Ryzen 9000 Series Overclocking Enhancements
In addition to the new, more efficient and higher performing architecture, AMD also added some additional overclocking-related tools to the Ryzen 9000 series, which relate to both memory and the processor cores. There's a new AGESA coming with support for up to DDR5-8000 memory speeds and the platform will support memory overclocking on-the-fly. Optimized performance profiles will also allow users to eke some additional performance from their rigs, by tightening timings on memory when said memory is not clocked to its maximum frequency. For example, if you've got a DDR5-7000 EXPO-Ready memory kit, but are clocking it at DDR5-6000 to maintain a 1:1 memory controller to memory clock ratio, the optimized profile will tighten the timings to offer lower latency.
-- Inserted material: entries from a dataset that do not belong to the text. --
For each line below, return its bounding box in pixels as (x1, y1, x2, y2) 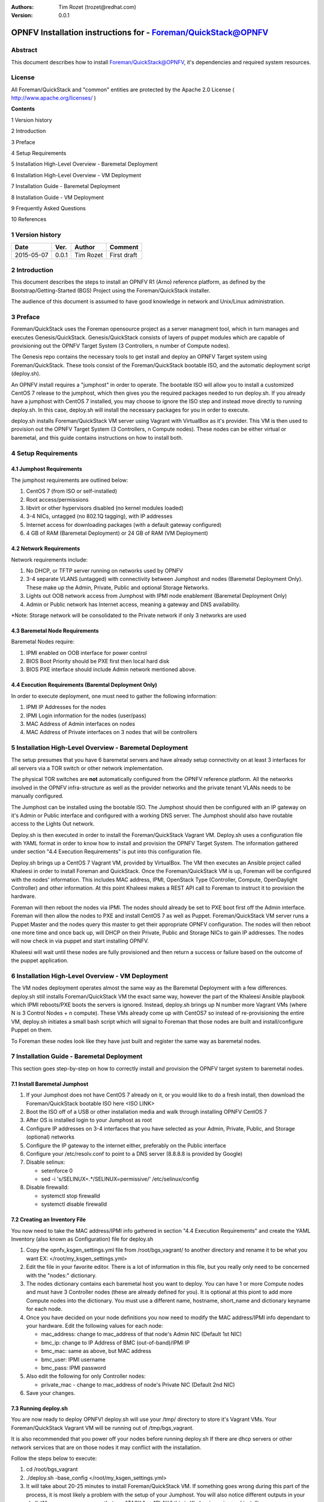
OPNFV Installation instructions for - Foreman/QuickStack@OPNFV (11, 28, 269, 38)
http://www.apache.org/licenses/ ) (11, 94, 96, 102)
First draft (109, 251, 137, 259)
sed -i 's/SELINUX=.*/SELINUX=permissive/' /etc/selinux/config (41, 1175, 199, 1183)
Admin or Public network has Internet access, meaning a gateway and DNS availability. (26, 601, 241, 608)
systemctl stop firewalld (41, 1192, 100, 1199)
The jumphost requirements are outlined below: (11, 476, 128, 484)
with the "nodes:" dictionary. (26, 1271, 97, 1279)
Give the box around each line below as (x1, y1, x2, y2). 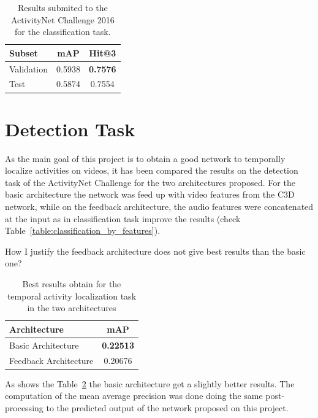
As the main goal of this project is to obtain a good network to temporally (5, 152, 286, 164)
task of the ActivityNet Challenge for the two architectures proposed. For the (5, 176, 295, 188)
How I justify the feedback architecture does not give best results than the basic (5, 244, 306, 257)
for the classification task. (15, 25, 111, 38)
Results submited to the (18, 1, 108, 14)
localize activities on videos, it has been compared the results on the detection (5, 164, 298, 177)
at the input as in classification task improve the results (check (5, 212, 241, 225)
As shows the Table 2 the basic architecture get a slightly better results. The (5, 377, 295, 390)
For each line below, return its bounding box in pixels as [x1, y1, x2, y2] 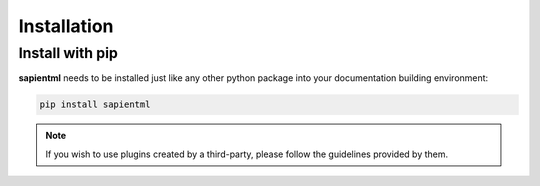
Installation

We should also note that Ryzen 9000 series processors will have JEDEC support for DDR5-5600 memory speeds, and DDR5-6000 will remain the "sweet spot" to maintain that 1:1 memory controller and memory clock ratio.
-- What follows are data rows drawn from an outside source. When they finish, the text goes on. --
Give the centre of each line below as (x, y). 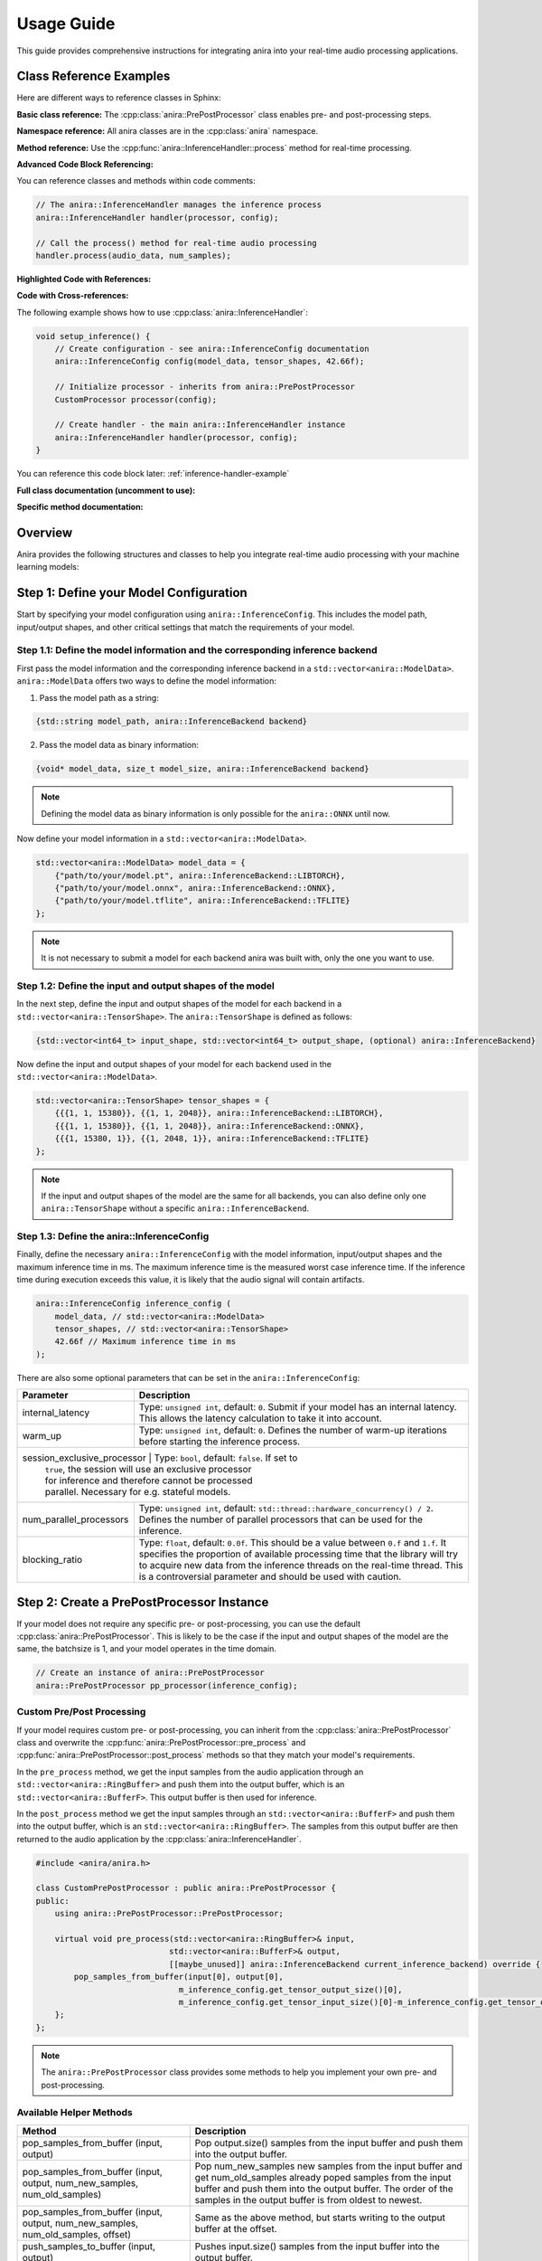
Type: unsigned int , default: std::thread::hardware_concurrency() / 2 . (286, 1509)
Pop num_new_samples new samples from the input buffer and (328, 2166)
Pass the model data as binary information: (119, 745)
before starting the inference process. (220, 1442)
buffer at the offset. (236, 2228)
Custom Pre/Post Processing (81, 1712)
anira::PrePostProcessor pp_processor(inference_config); (167, 1685)
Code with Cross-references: (73, 296)
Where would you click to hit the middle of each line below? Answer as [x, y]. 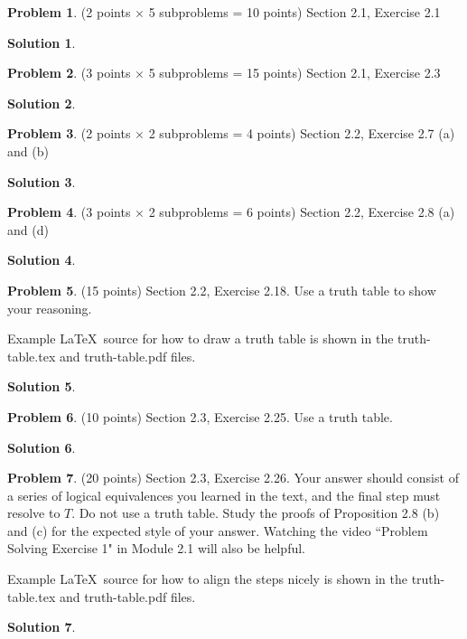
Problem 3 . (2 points [69, 133]
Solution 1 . [42, 42]
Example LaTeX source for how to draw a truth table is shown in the [201, 338]
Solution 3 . [42, 181]
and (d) [28, 229]
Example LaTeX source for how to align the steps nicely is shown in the [207, 579]
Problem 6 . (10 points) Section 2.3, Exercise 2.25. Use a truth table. [200, 416]
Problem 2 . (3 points [69, 73]
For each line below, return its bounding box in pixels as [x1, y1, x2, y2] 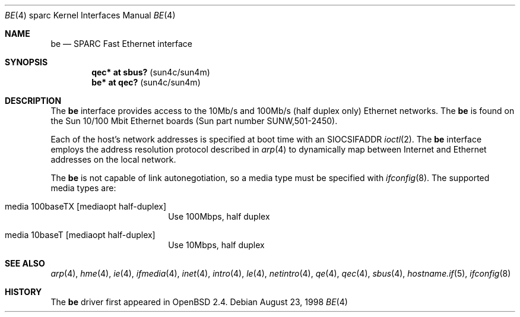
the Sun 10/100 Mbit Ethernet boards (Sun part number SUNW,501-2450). [50, 116, 338, 126]
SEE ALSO [5, 258, 45, 268]
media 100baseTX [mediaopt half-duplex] [5, 201, 167, 211]
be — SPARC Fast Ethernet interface [50, 39, 193, 49]
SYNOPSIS [5, 57, 48, 67]
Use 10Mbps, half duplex [168, 240, 265, 250]
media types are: [50, 183, 116, 193]
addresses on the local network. [50, 154, 176, 164]
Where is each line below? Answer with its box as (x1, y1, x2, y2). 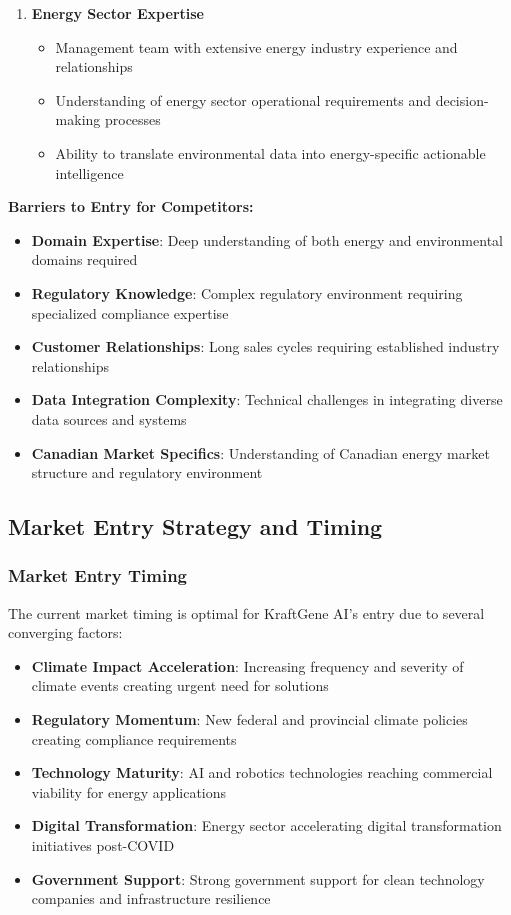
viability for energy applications (31, 781, 227, 802)
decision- (435, 89, 489, 110)
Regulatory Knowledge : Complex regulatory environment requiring (31, 282, 463, 303)
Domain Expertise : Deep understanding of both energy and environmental (31, 229, 503, 250)
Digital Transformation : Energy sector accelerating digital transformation (31, 815, 502, 836)
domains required (31, 249, 138, 270)
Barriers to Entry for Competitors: (8, 196, 254, 217)
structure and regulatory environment (31, 462, 263, 483)
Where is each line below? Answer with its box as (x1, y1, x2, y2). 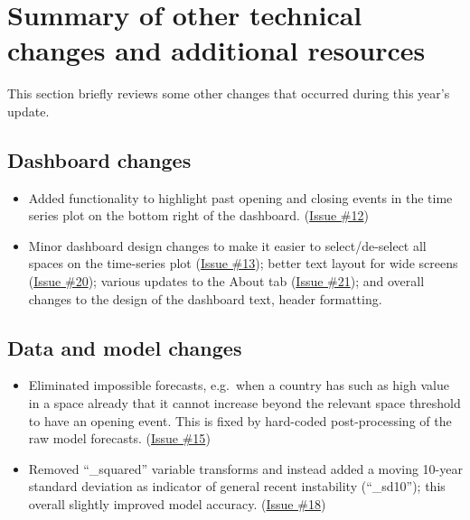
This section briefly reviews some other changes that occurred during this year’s (7, 84, 450, 103)
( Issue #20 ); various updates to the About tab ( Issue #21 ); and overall (28, 272, 425, 291)
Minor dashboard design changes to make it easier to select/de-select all (28, 236, 427, 255)
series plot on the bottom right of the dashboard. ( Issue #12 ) (28, 206, 369, 225)
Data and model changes (7, 333, 242, 361)
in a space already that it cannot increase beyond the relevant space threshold (28, 394, 461, 413)
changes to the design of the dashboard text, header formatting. (28, 289, 382, 308)
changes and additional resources (7, 32, 426, 69)

A new Curve Shaper feature is also coming to Ryzen Master for Ryzen 9000 series processors. Curve Shaper builds upon Curve Optimizer by giving users the ability to selectively add or subtract from 15 different points on a matrix of frequency and temperature values. By doing so, users can further reduce voltages from bands that are stable or increase voltages when needed to minimize instability at higher frequencies. The "re-shaped" Curve Shaper curve will apply to all cores, and can be shifted by Curve Optimizer.
If all of this sounds good and you're itching to upgrade, you won't have to wait much longer. Ryzen 9000 series desktop processors will be available for purchase on July 31.
Ryzen AI 300 Series Mobile Processors
Unlike Ryzen 9000 series desktop processors, which feature multiple chiplets on a single package, Ryzen AI 300 series mobile processors -- codenamed Strix Point -- feature a monolithic die. At this point in time, Strix Point is also the only place where Zen 5c cores are used, though next-gen, high-core-count EPYC processors with up to 384 cores will also leverage Zen 5c.
The Strix Point-based Ryzen AI 300 series not only features the new Zen 5 architecture, with up to 12 CPU cores / 24 threads, but next-gen RDNA 3.5 graphics with up to 16 Compute Units (CUs) and an XDNA 2 NPU with 32 compute tiles offering up to 50 TOPS of compute performance.
We'll offer more detail on RDNA 3.5 and XDNA 2 on the next page, but for now we will cover some expected performance versus competitive offerings from Intel and Qualcomm.
Across productivity, content creation and gaming workloads, AMD is claiming performance leadership across the board for its Ryzen AI 9 HX 370 processor, versus the Intel Core Ultra 9 185H and Qualcomm Snapdraon X Elite X1E-84-100. The biggest gains are shown in the gaming tests, where the Ryzen processor's Radeon 890M graphics can really stretch its legs. Multi-threaded workloads, like 3D rendering, also show strong performance for the Ryzen AI 9 HX 370 versus Intel and Qualcomm. Again though, please keep in mind these are vendor provided benchmarks -- we'll be running our own tests soon enough.